The ship didn’t smell really all that bad, for being so overloaded with losers, but it did not smell good. Sovine was demonstrating some common sense. He was lining up men in four columns, all the net would hold, and urging them to keep moving. I found that mate, at least some old sailor with a billed cap on, and asked him, “Where are these women?”
“The unnaturals?” He looked everywhere but in my eyes. “There is a bit of a problem, here… sir.”
“Took you long enough to say sir, whatever your name is.”
“Stiggs, sir. Second Mate Stiggs.” I knew Second Mate gets all the shit details, but he was getting on my nerves after ten words. I am not a bully, but sometimes it is handy to look like one. I glowered a bit more. He swallowed on a dry throat. “It’s like this here, sir. They got a new what you call, regime back home in the States. They are cleaning out the jails, and all. Sir.”
“When you say, ‘they’, you mean the IB?”
“They call it the FBI now, sir. Federal and all. So they are cleaning out all the jails. The prisons. And sending them over here.”
“All of them?”
He gulped again. He did not want to speak. But he did. “They shot all the lifers and the death row people. Dead. We seen them when we loaded the trains to bring the rest on board. A lot of them.”
“They made you travel inland to load the prisoners, the deportees, and you saw a lot of dead prisoners. Is that what you are telling me?”
“Yes, sir. I seen that with my own eyes. Up at San Quentin.” He went on. “We figured that they used us because we would not be able to tell anybody. You know. What we seen.”
“And you might not come back.”
“Yes. Sir. And I am not sure I want to go back. I mean…”
“I understand. I am a deportee myself, I am just a little higher up the shit list than some. So what about the women?”
“Oh, my God, they are a rough bunch. Them bull-daggers and suffragettes, and all like that.” His accent was getting deeper with stress. “They rounded them up all off the streets and out of jails and all, and loaded them up. Sir. With clubs. And some of those women are really men. And all.”
“You mean queers?”
“I… Shit, I don’t know what to call them. I’m a sailor, I been around, but I know for sure that some of those women in the hold have dicks between their legs. I seen’m fucking. They don’t give a shit.”

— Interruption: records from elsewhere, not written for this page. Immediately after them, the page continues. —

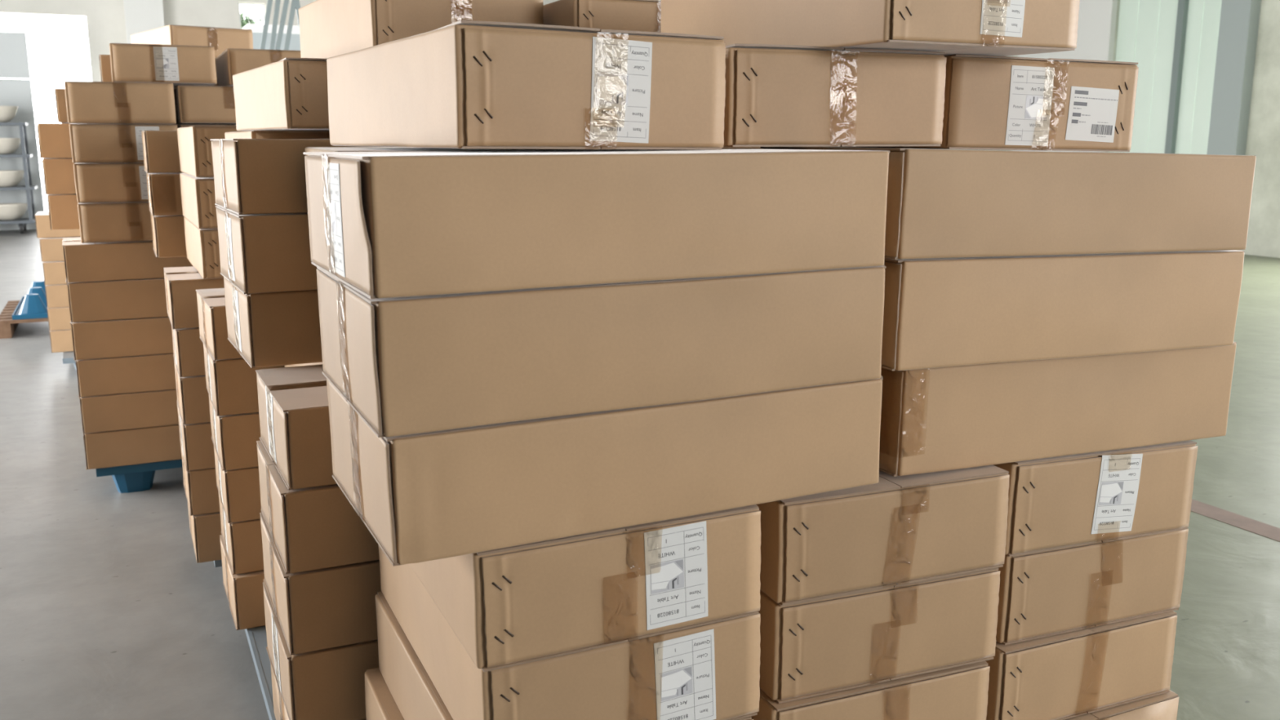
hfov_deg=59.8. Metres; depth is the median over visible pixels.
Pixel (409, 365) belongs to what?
carton
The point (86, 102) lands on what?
carton
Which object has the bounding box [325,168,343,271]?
print
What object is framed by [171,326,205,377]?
carton
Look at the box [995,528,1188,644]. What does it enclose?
carton
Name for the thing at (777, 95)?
carton
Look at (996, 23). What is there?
print
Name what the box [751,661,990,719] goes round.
carton
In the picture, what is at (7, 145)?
basin
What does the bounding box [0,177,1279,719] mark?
floor
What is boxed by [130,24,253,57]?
carton
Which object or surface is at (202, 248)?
carton
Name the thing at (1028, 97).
picture
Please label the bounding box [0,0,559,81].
wall
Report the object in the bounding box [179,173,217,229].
carton
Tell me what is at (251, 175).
carton
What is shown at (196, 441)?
carton
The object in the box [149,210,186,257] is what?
carton
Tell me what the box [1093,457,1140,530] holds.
print
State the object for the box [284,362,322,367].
carton
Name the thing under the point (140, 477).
pallet
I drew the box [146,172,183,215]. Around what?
carton
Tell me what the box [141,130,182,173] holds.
carton
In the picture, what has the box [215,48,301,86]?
carton
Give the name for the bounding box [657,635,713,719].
print
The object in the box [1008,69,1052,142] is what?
print
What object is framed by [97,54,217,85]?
carton
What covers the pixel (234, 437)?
carton
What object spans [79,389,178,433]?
carton
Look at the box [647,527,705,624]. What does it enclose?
print
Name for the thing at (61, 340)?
carton
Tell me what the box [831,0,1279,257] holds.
wall
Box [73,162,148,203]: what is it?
carton
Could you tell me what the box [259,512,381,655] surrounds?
carton
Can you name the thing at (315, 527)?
carton
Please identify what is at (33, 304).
pallet
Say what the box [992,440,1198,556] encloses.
carton
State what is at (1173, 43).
door
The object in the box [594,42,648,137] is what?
print
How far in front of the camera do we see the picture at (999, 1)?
2.00 m
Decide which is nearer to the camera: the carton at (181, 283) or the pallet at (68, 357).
the carton at (181, 283)
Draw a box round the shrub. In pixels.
[240,4,262,28]
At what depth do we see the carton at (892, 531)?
1.91 m
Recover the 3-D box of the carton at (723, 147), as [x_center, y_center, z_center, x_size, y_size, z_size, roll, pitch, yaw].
[0.087,-0.568,3.316,0.808,0.176,0.467,-5,12,-24]
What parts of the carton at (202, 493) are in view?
panel
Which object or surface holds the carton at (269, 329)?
on the carton at (313, 363)
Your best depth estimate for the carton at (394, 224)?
1.53 m
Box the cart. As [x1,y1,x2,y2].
[0,122,37,233]
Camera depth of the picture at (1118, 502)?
2.15 m
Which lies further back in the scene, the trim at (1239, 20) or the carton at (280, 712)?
the trim at (1239, 20)
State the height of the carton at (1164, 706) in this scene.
0.161 m
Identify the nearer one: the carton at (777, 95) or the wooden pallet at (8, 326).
the carton at (777, 95)
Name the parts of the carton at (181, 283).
panel
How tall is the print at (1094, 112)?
0.095 m
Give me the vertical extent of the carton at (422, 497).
0.196 m
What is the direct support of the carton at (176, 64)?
on the carton at (86, 102)
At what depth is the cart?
20.82 m
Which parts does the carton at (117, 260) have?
panel
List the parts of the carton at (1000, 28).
panel
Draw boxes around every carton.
[34,211,80,238]
[35,123,179,158]
[39,236,80,262]
[41,158,76,194]
[42,261,66,284]
[44,284,69,307]
[46,194,79,230]
[47,306,71,330]
[48,329,73,352]
[53,88,68,123]
[62,237,192,282]
[64,80,176,124]
[66,277,168,322]
[69,124,177,163]
[70,316,173,359]
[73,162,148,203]
[75,352,176,397]
[77,201,152,243]
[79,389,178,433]
[83,424,182,469]
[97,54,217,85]
[109,43,217,88]
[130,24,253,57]
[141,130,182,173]
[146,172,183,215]
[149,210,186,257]
[164,266,224,328]
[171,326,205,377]
[173,84,235,124]
[173,359,210,424]
[176,400,215,471]
[177,124,235,128]
[177,126,248,177]
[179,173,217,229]
[180,444,220,515]
[183,217,223,279]
[187,504,222,563]
[195,288,242,359]
[203,343,284,416]
[208,395,261,471]
[210,138,368,214]
[213,446,261,523]
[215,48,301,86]
[215,205,317,293]
[218,493,263,574]
[219,534,265,630]
[223,276,322,368]
[224,130,329,138]
[232,57,328,130]
[255,364,337,489]
[256,440,379,573]
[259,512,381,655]
[262,582,378,719]
[270,662,366,719]
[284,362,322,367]
[298,0,543,58]
[302,148,889,298]
[304,146,593,155]
[315,266,885,437]
[326,20,725,149]
[326,377,883,566]
[364,667,404,719]
[375,591,753,719]
[377,544,760,719]
[408,504,760,672]
[542,0,661,32]
[660,0,1079,56]
[722,146,760,148]
[723,44,946,146]
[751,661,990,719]
[755,464,1009,604]
[758,567,1000,703]
[760,146,1256,259]
[833,53,1138,151]
[879,342,1236,476]
[880,249,1244,370]
[985,610,1177,719]
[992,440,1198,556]
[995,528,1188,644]
[1064,689,1178,719]
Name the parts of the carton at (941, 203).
panel
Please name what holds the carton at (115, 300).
on the carton at (93, 340)
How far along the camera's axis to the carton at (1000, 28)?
2.04 m
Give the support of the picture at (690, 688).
attached to the carton at (711, 671)
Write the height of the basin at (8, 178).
0.300 m
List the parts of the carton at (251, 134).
panel
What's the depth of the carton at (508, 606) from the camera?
1.65 m
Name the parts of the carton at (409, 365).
panel
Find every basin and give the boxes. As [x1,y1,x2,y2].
[0,106,18,122]
[0,137,20,154]
[0,169,24,186]
[0,203,27,220]
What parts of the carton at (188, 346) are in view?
panel
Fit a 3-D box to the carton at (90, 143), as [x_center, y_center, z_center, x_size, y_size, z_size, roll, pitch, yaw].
[-2.587,-1.089,5.593,0.470,0.177,0.808,-5,12,-24]
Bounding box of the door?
[1109,0,1222,154]
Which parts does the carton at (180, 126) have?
panel
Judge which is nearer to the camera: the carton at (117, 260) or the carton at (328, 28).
the carton at (328, 28)
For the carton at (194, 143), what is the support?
on the carton at (197, 193)
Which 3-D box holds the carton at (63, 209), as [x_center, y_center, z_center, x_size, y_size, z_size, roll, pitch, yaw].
[-2.856,-0.851,6.250,0.807,0.183,0.467,-5,12,-24]
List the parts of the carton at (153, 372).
panel
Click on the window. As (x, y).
(239, 3)
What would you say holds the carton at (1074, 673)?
on the carton at (1164, 706)
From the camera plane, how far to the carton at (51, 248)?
8.38 m
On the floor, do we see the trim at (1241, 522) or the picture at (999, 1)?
the trim at (1241, 522)
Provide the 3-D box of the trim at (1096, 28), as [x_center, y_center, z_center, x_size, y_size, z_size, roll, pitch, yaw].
[7.607,-5.065,20.098,0.120,5.600,2.150,-5,12,-24]
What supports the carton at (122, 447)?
on the pallet at (140, 477)
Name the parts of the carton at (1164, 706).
panel
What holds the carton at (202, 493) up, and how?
on the carton at (205, 529)
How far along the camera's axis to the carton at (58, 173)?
5.87 m
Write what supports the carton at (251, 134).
on the carton
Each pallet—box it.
[0,300,48,338]
[12,280,48,319]
[62,351,76,370]
[95,458,182,493]
[213,560,222,567]
[244,625,275,719]
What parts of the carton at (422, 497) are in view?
panel
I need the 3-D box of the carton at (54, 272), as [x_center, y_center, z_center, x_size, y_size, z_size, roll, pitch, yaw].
[-4.222,-0.721,8.752,0.807,0.172,0.468,-5,12,-24]
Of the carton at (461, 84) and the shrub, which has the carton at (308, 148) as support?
the carton at (461, 84)
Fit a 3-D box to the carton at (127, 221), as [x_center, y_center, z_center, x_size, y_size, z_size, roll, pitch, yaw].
[-2.584,-0.728,5.664,0.466,0.184,0.808,-5,12,-24]
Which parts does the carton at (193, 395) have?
panel
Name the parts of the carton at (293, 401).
panel
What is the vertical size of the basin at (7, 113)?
0.300 m
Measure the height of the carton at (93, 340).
0.179 m
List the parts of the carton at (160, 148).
panel
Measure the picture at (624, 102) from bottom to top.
0.048 m
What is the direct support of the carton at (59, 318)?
on the carton at (61, 340)
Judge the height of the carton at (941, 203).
0.207 m
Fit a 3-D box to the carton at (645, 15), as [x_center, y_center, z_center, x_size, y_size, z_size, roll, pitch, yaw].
[-0.129,-0.930,3.295,0.467,0.176,0.807,-5,12,-25]
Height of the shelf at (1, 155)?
0.050 m
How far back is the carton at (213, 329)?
3.54 m
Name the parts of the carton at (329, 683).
panel
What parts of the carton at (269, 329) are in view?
panel
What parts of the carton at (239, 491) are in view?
panel
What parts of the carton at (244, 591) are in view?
panel
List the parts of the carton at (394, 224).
panel
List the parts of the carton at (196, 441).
panel
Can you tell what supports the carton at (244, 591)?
on the pallet at (256, 637)
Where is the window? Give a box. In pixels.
[238,2,265,28]
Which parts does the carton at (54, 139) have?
panel
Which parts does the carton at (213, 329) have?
panel
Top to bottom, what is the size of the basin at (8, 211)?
0.300 m
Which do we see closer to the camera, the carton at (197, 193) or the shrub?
the carton at (197, 193)
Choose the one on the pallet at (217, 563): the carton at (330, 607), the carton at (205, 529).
the carton at (205, 529)
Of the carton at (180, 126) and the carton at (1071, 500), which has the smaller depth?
the carton at (1071, 500)
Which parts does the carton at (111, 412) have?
panel
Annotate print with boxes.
[136,128,158,156]
[154,48,177,79]
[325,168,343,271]
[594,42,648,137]
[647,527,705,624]
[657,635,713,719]
[982,1,1022,32]
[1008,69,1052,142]
[1071,89,1117,137]
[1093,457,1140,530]
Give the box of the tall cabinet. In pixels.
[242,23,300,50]
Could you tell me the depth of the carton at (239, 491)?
3.65 m
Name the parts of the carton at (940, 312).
panel
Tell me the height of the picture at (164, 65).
0.046 m
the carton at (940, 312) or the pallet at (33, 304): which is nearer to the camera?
the carton at (940, 312)
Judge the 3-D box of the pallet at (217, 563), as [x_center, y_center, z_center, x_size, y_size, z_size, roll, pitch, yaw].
[-1.303,0.679,5.173,1.350,0.151,1.220,-5,12,-24]
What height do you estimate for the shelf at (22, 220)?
0.050 m
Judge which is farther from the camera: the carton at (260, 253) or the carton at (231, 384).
the carton at (231, 384)
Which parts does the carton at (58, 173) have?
panel
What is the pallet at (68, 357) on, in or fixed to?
on the floor
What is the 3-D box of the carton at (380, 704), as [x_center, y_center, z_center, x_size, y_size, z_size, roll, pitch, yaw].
[-0.211,0.789,2.120,0.468,0.169,0.782,-5,12,-24]
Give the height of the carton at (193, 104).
0.176 m
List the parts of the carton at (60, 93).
panel
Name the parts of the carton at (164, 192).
panel
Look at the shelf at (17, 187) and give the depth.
20.76 m
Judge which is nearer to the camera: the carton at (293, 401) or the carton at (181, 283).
the carton at (293, 401)
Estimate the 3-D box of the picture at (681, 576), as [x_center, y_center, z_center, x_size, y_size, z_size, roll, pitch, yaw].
[0.041,0.327,1.683,0.057,0.047,0.001,-6,13,-23]
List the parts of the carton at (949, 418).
panel
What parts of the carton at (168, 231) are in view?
panel
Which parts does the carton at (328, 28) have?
panel
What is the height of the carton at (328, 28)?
0.178 m
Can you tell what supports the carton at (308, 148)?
on the carton
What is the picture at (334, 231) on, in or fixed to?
attached to the carton at (394, 224)
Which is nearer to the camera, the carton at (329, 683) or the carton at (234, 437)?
the carton at (329, 683)
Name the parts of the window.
frame, frame, frame
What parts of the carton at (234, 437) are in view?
panel
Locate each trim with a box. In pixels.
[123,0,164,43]
[1011,0,1117,151]
[1191,498,1279,542]
[1206,0,1261,155]
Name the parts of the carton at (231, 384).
panel
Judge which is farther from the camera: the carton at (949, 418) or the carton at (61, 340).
the carton at (61, 340)
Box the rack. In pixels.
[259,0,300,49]
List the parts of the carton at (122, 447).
panel
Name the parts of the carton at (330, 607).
panel
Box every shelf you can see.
[0,122,28,125]
[0,154,33,157]
[0,185,37,190]
[0,217,35,224]
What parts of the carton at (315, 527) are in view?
panel
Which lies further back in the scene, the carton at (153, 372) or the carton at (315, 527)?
the carton at (153, 372)
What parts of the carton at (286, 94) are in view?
panel
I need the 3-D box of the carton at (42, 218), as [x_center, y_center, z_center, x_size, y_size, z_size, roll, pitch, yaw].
[-4.253,-1.071,8.701,0.807,0.172,0.467,-5,12,-24]
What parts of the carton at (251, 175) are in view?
panel
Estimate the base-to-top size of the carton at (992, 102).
0.198 m
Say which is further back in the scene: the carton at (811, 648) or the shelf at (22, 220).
the shelf at (22, 220)
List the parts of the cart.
post, post
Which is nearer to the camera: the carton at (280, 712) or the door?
the carton at (280, 712)
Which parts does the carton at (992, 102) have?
panel
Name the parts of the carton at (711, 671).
panel
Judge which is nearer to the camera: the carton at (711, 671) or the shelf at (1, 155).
the carton at (711, 671)
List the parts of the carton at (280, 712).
panel
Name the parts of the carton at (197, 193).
panel
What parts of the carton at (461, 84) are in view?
panel
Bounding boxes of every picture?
[155,57,168,68]
[327,200,336,234]
[595,72,628,105]
[649,559,684,594]
[659,666,693,701]
[986,0,1008,3]
[1024,95,1048,119]
[1098,481,1124,505]
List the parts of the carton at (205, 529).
panel
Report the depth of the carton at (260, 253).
2.65 m
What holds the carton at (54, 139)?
on the carton at (58, 173)
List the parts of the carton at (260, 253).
panel
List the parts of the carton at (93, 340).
panel
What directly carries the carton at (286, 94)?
on the carton at (251, 134)
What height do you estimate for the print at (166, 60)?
0.140 m
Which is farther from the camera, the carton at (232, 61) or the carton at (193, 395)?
the carton at (232, 61)
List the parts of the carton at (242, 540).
panel
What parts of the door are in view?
panel, panel, panel, panel, panel
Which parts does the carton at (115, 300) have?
panel
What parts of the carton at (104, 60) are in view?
panel
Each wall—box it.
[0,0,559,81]
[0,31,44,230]
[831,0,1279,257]
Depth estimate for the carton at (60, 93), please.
5.84 m
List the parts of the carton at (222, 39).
panel
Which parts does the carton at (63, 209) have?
panel
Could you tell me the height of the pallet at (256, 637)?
0.148 m
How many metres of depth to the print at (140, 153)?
5.26 m
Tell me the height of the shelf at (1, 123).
0.050 m
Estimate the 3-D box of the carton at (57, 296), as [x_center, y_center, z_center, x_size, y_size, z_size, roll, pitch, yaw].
[-4.221,-0.549,8.786,0.807,0.172,0.466,-5,12,-24]
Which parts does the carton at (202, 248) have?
panel
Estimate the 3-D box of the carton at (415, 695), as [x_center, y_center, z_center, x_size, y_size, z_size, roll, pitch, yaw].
[-0.184,0.618,2.091,0.469,0.182,0.783,-6,13,-24]

“Got your goat, did they? Well let’s take a gander at these bad babes, shall we?” He led the way back amidships, in back of the center island with the bridge and the engines. The H.R. Hayes was run of the mill, a thousand tonner, reasonably new, all shipshape except for the stink, which grew stronger as we approached the hatches. A few of the wooden covers had been thrown aside, the stink and an enraged babble of voices issued forth. “I thought I told you to get these people out of there and get them on shore?”
“I’m not standing here when you do that. Not with a gun in each hand, I’m not. You want them out, I’ll tell you where the ladders are, then I’m gone. I might be old, but I’m too young to die.”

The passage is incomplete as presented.